La mise en application serait confiée au secteur bancaire pour un coût très faible pour les entités juridiques. Les institutions financières peuvent déjà devenir agents de validation ou d’enregistrement en collaborant avec un émetteur de LEI accrédité pour émettre des LEI pour tous leurs clients. Ces modèles opérationnels existent déjà dans le Global LEI System.
Cela permettrait également de renforcer la couverture mondiale car les entités impliquées dans des transactions financières qui sont établies en dehors de la juridiction d’un régulateur devraient également se mettre en conformité. Cela confèrerait également
une plus grande transparence aux autorités de surveillance sur les entités impliquées sur leurs marchés et qui ne relèvent pas de sa juridiction.

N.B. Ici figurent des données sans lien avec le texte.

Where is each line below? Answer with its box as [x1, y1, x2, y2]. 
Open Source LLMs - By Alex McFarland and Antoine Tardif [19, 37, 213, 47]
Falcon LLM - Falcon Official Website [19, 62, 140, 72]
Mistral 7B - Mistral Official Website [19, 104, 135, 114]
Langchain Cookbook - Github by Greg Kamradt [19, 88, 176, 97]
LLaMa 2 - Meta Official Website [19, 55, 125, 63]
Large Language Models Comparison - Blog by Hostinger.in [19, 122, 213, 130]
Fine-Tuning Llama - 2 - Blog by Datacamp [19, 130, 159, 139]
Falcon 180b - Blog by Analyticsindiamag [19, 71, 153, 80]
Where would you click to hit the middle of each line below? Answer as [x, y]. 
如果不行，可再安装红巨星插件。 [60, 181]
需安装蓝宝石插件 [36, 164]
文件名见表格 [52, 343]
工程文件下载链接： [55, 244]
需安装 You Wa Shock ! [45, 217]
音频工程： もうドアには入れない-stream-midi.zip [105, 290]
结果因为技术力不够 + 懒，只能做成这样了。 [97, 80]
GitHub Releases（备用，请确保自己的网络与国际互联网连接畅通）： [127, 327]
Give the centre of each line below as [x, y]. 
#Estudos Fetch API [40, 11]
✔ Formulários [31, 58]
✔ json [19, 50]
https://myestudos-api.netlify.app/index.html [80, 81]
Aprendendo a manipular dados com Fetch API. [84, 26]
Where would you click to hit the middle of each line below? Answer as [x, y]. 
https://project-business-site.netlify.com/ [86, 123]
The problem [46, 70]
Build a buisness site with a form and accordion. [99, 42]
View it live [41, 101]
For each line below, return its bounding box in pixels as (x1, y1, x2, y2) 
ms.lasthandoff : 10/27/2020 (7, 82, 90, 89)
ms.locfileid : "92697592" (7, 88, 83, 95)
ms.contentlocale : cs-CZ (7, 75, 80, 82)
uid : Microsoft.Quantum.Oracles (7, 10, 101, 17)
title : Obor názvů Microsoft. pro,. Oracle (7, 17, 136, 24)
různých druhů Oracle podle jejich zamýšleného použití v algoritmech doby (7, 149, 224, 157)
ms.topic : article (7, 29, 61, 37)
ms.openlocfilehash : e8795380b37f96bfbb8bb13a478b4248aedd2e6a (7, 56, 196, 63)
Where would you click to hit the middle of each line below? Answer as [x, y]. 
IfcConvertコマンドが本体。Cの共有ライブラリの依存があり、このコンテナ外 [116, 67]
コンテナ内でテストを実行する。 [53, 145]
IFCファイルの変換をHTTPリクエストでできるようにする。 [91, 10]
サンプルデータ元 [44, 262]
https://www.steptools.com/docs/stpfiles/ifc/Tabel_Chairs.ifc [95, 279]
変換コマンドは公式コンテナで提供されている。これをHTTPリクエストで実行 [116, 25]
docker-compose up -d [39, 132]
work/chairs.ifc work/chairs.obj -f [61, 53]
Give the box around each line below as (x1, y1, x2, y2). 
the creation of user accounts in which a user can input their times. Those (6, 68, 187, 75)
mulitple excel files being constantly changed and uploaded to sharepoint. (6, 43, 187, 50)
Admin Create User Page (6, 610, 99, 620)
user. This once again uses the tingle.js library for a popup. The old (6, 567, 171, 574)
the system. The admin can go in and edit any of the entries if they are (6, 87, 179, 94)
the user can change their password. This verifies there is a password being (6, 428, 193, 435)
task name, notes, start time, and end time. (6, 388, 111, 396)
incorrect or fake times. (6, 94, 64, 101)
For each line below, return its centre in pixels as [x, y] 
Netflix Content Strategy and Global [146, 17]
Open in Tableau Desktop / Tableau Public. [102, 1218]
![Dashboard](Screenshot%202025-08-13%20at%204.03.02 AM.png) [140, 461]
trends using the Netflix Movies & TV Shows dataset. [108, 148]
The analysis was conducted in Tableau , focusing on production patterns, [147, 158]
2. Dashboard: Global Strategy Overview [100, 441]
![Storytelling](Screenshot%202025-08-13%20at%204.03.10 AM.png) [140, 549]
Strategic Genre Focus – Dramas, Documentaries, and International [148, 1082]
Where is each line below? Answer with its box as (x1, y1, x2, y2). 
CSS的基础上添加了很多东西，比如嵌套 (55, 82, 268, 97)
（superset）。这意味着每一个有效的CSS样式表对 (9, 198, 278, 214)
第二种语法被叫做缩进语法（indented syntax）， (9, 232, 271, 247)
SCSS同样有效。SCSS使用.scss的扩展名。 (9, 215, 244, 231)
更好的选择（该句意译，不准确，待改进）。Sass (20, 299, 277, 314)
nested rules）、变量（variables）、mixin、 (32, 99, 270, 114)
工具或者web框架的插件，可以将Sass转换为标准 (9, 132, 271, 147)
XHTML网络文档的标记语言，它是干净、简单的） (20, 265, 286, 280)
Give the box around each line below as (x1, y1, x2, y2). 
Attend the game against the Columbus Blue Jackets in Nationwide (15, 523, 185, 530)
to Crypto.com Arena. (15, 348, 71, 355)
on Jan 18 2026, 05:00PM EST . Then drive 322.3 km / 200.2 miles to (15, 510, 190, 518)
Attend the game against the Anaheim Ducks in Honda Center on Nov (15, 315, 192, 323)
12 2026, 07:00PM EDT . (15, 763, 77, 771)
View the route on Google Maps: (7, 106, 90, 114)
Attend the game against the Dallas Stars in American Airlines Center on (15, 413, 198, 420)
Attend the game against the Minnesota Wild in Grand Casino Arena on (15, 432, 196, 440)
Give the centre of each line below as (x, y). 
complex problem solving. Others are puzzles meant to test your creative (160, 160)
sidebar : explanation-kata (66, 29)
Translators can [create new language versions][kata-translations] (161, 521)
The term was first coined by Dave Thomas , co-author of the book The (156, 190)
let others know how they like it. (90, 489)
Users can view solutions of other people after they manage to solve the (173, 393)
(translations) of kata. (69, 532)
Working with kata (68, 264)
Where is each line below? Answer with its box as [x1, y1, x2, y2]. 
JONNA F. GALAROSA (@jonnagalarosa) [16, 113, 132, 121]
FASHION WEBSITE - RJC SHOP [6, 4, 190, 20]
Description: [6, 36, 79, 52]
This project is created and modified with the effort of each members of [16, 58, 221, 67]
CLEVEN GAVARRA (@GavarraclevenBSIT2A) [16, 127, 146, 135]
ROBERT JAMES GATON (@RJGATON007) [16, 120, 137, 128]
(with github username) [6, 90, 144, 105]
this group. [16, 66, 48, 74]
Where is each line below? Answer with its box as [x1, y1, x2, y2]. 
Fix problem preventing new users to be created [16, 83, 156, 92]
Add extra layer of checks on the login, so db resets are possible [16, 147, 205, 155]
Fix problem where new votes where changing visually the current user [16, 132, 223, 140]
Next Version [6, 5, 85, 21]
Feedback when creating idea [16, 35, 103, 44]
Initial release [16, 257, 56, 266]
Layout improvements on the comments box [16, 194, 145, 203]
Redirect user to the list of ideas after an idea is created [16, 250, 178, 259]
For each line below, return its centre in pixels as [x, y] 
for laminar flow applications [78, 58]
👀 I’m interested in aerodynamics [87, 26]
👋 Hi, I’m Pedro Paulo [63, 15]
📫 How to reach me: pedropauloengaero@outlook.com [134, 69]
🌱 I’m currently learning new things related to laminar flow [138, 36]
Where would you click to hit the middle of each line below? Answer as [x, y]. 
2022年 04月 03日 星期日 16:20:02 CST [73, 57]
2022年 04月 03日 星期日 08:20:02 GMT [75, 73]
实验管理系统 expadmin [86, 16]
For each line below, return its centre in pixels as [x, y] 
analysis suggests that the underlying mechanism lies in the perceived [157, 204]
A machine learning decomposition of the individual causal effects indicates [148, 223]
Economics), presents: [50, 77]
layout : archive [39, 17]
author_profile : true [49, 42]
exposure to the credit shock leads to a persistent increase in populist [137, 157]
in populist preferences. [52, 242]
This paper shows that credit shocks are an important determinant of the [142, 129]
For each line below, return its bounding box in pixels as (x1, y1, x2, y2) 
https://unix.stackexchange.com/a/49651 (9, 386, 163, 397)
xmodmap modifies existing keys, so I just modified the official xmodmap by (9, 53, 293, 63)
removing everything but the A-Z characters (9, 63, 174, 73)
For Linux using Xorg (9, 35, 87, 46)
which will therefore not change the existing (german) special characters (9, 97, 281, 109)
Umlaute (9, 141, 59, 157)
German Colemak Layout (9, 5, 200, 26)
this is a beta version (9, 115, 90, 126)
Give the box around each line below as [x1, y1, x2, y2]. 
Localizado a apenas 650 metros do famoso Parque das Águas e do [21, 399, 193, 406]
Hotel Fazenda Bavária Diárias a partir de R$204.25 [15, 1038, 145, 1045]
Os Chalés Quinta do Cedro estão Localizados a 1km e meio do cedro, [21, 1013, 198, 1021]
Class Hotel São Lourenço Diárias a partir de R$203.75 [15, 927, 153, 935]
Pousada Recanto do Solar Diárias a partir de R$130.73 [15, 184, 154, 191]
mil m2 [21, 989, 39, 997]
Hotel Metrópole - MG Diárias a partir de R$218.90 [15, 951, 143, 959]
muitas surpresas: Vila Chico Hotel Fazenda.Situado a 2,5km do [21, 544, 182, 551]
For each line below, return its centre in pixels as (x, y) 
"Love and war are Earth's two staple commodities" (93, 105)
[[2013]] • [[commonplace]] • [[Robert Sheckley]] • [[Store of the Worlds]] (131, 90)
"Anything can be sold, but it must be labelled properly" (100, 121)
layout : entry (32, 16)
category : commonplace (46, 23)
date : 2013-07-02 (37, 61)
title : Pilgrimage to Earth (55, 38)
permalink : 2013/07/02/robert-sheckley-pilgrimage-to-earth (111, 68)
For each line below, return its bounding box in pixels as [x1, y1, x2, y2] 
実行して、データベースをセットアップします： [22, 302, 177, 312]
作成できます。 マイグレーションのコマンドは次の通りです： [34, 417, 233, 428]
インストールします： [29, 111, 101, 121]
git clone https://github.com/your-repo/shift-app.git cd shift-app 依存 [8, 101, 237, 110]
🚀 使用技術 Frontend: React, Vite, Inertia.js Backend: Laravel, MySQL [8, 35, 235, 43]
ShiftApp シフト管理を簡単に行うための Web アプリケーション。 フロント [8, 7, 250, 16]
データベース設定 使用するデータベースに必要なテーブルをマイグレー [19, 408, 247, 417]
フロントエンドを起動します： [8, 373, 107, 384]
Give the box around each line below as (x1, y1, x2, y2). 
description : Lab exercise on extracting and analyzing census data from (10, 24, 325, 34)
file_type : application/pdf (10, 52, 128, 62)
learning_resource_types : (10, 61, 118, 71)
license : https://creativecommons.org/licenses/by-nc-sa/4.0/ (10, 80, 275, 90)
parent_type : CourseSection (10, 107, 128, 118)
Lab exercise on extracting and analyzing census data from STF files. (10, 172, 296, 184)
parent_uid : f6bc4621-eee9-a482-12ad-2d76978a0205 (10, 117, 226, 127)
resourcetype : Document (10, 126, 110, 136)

Pour le modèle opérationnel de l’agent de validation, les coûts supplémentaires de la génération de LEI sont relativement faibles car l’émission et le renouvellement des LEI sont intégrés dans les processus d’intégration et de diligence saine existants. Dans de nombreux cas, les coûts seraient pris en charge par l’institution financière. Les coûts totaux d’émission des LEI diminueraient également dans ce modèle, quoique dans une moindre mesure que lorsque le registre des sociétés est impliqué.
Loi sur les paiements
Enfin, la législation sur les paiements peut être également mise à profit. L’utilisation du LEI pour identifier le donneur d’ordre et le bénéficiaire des paiements répond parfaitement à la volonté d’améliorer l’efficacité à travers l’application des normes internationales. La transition mondiale vers la norme de messagerie financière ISO 20022 faciliterait également l’intégration car le LEI est déjà une norme d’identité reconnue dans le cadre de l'ISO 20022. Comme expliqué dans la partie consacrée à la lutte contre le blanchiment d’argent, l’intégration du LEI dans les paiements implique d’avoir recours aux institutions financières pour faciliter l’obtention et la conservation des LEI pour leur clientèle.
La mise en place d’un identifiant mondial est plus que jamais nécessaire et accélérée par la numérisation des économies mondiales. Les entreprises et les consommateurs du monde entier bénéficieront de toute initiative concertée et coordonnée visant à instaurer une norme mondiale et non-exclusive qui valide l’identité des entités avec lesquelles ils font des affaires,
dans le cadre des échanges commerciaux transfrontaliers, mais aussi dans le cadre des achats, des paiements sur Internet, de la facturation et d’autres activités connexes.
La généralisation du LEI, à commencer par la délégation de l’émission à toutes les entités, permettrait aux entreprises d’avoir une meilleure visibilité sur les investisseurs internationaux dans d’autres juridictions, à un coût minime. Elle permettrait également une amélioration de la sécurité pour le commerce en ligne et toutes les transactions électroniques.
C’est une opportunité unique. Comme l’explique le CERS, « un large consensus international a déjà été atteint concernant le LEI, lui conférant un avantage significatif sur d’autres identifiants d’entité régionaux et internationaux utilisés dans le monde. » De plus, le Global LEI System est le seul système cautionné réglementaire, ouvert et commercialement neutre, capable d’instaurer une confiance numérisée entre toutes les entités juridiques du monde entier. Il a été érigé au rang de bien public et la GLEIF continuera à favoriser son adoption et son utilisation par le plus grand nombre d’entités juridiques possible à travers le monde.